Key Establishment: This is the broader umbrella term that encompasses any protocol by which parties establish a shared secret key. It includes both key agreement and key transport as subcategories. Key establishment is the general goal, while key agreement and key transport are the two main approaches to achieving it.
Key Agreement: A protocol where two or more parties jointly contribute to the establishment of a shared secret key, with all parties having equal influence over the key’s value. Crucially, no single party can predetermine the key value. The most common example is Diffie-Hellman key exchange (also known as Non-Interactive Key Exchange or NIKE for short), where both parties contribute public values, and the resulting shared secret depends on contributions from both sides. Key agreement is typically achieved through asymmetric cryptography.

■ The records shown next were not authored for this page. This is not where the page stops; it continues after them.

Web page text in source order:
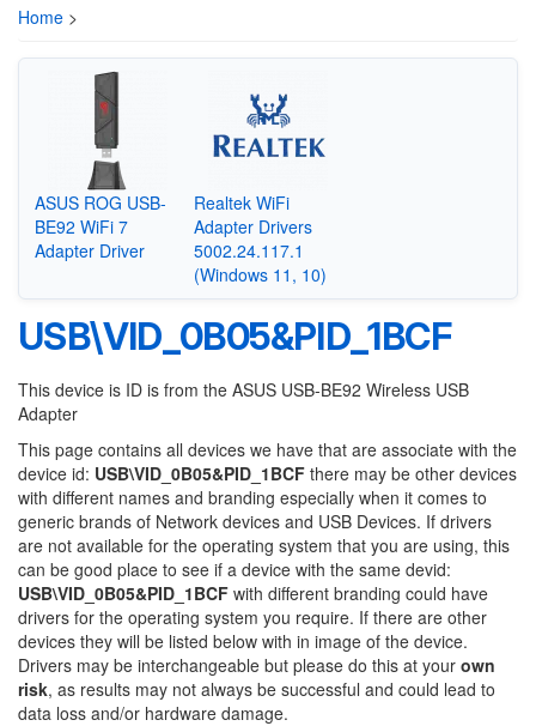
Home >
ASUS ROG USB-
BE92 WiFi 7
Adapter Driver
Realtek WiFi
Adapter Drivers
5002.24.117.1
(Windows 11, 10)
USB\VID_0B05&PID_1BCF
This device is ID is from the ASUS USB-BE92 Wireless USB
Adapter
This page contains all devices we have that are associate with the
device id: USB\VID_0B05&PID_1BCF there may be other devices
with different names and branding especially when it comes to
generic brands of Network devices and USB Devices. If drivers
are not available for the operating system that you are using, this
can be good place to see if a device with the same devid:
USB\VID_0B05&PID_1BCF with different branding could have
drivers for the operating system you require. If there are other
devices they will be listed below with in image of the device.
Drivers may be interchangeable but please do this at your own
risk, as results may not always be successful and could lead to
data loss and/or hardware damage.
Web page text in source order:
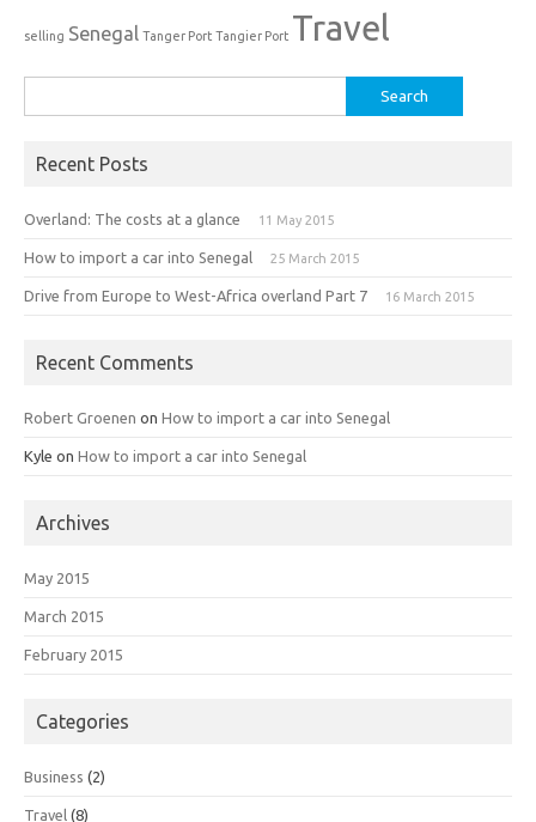
selling Senegal Tanger Port Tangier Port Travel
for:
Recent Posts
Overland: The costs at a glance 11 May 2015
How to import a car into Senegal 25 March 2015
Drive from Europe to West-Africa overland Part 7 16 March 2015
Recent Comments
Robert Groenen on How to import a car into Senegal
Kyle on How to import a car into Senegal
Archives
May 2015
March 2015
February 2015
Categories
Business (2)
Travel (8)
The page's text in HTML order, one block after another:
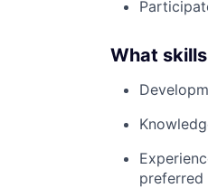
What
preferred
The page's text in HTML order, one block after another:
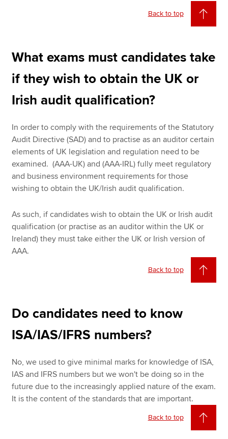
Back to top
What exams must candidates take
if they wish to obtain the UK or
Irish audit qualification?
In order to comply with the requirements of the Statutory
Audit Directive (SAD) and to practise as an auditor certain
elements of UK legislation and regulation need to be
examined. (AAA-UK) and (AAA-IRL) fully meet regulatory
and business environment requirements for those
wishing to obtain the UK/Irish audit qualification.
As such, if candidates wish to obtain the UK or Irish audit
qualification (or practise as an auditor within the UK or
Ireland) they must take either the UK or Irish version of
AAA.
Back to top
Do candidates need to know
ISA/IAS/IFRS numbers?
No, we used to give minimal marks for knowledge of ISA,
IAS and IFRS numbers but we won't be doing so in the
future due to the increasingly applied nature of the exam.
It is the content of the standards that are important.
Back to top
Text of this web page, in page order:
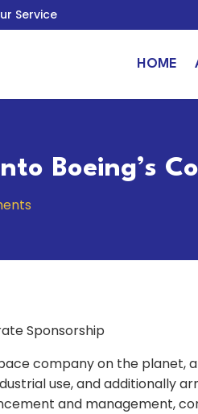
Service
HOME
Boeing’s
Sponsorship
company on the planet,
use, and additionally
and management,
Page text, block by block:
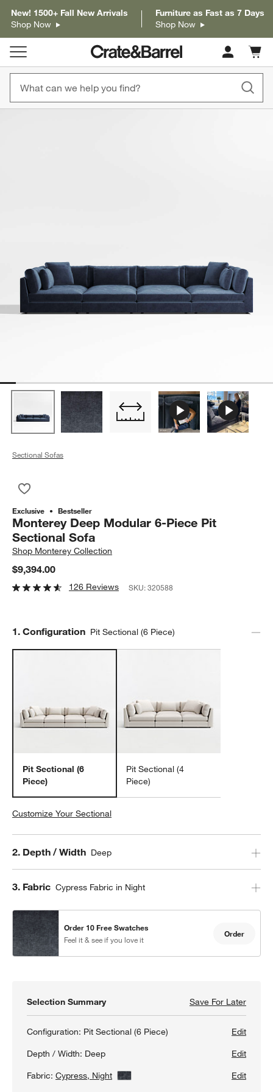
New! 1500+ Fall New Arrivals
Shop Now
Furniture as Fast as 7 Days
Shop Now
Cart
items
Sectional Sofas
Exclusive Bestseller
Monterey Deep Modular 6-Piece Pit
Sectional Sofa
Shop Monterey Collection
$9,394.00
126 Reviews SKU:320588
Step
1. Configuration Pit Sectional (6 Piece)
Pit Sectional (6
Piece)
Pit Sectional (4
Piece)
Customize Your Sectional
Step
2. Depth / Width Deep
Step
3. Fabric Cypress Fabric in Night
Order 10 Free Swatches
Feel it & see if you love it
Order
Selection Summary Save For LaterSave
Configuration: Pit Sectional (6 Piece)
Edit
Depth / Width: Deep
Edit
Fabric:Cypress, Night View Details Edit
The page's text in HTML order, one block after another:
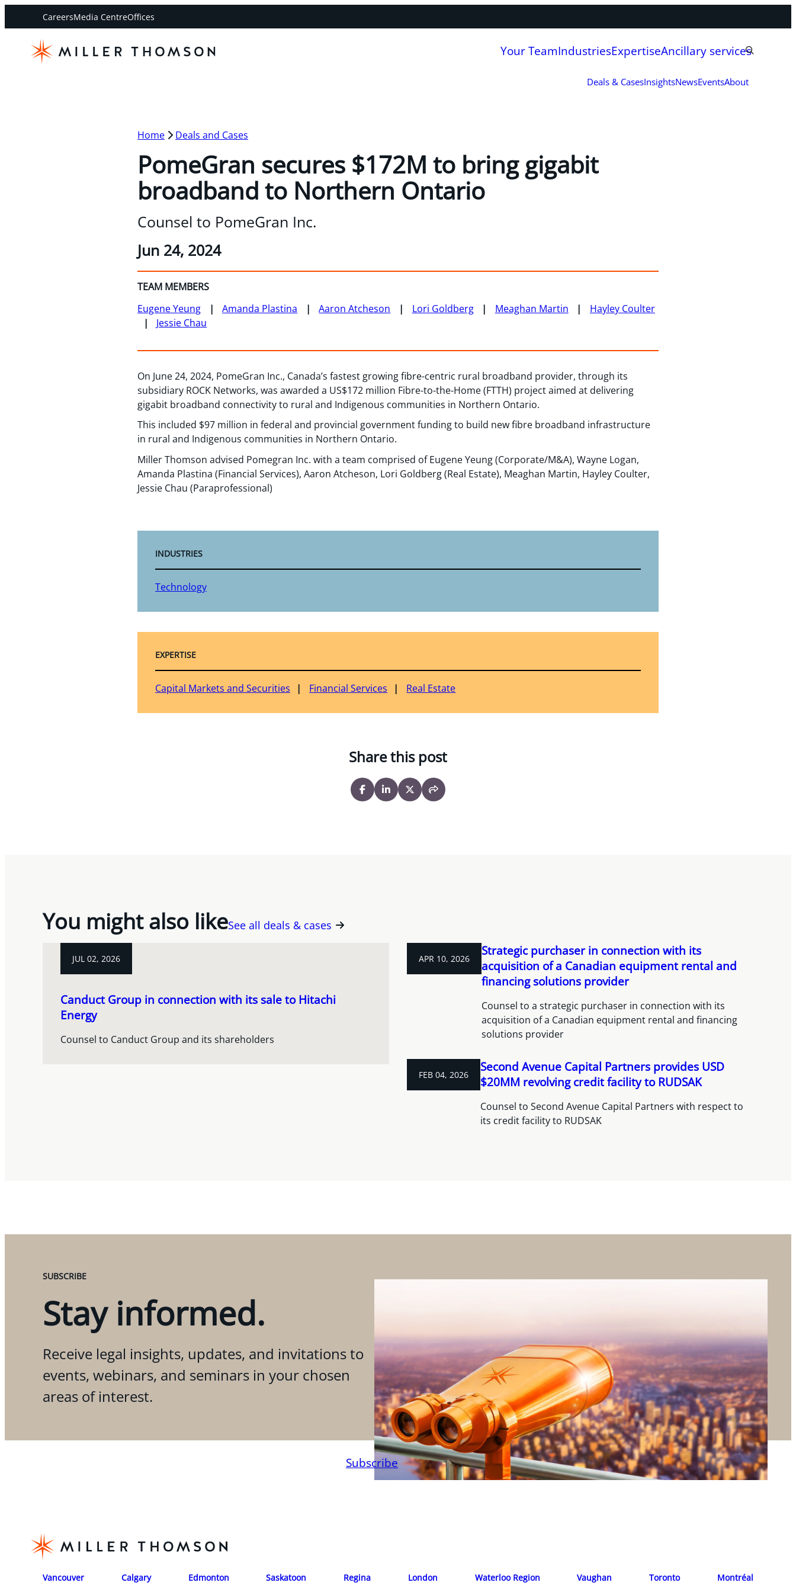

Key Transport: A protocol where one party generates or already possesses a key and securely transmits it to the other party (or parties). Unlike key agreement, only one party determines the key value. A typical example is encrypting a symmetric session key with the recipient’s public key (as in RSA key transport). The key originator has complete control over the key value. Of notable interest, Key Encapsulation Mechanisms (such as ML-KEM) are Key Transport schemes, but in modern times, they are simply called KEMs and not referred to as Key Transport.
Agreement vs Transport: The key distinction is about who controls the key value: in key agreement, all parties contribute; in key transport, one party chooses and sends; and key establishment is simply the umbrella term for accomplishing either of these goals.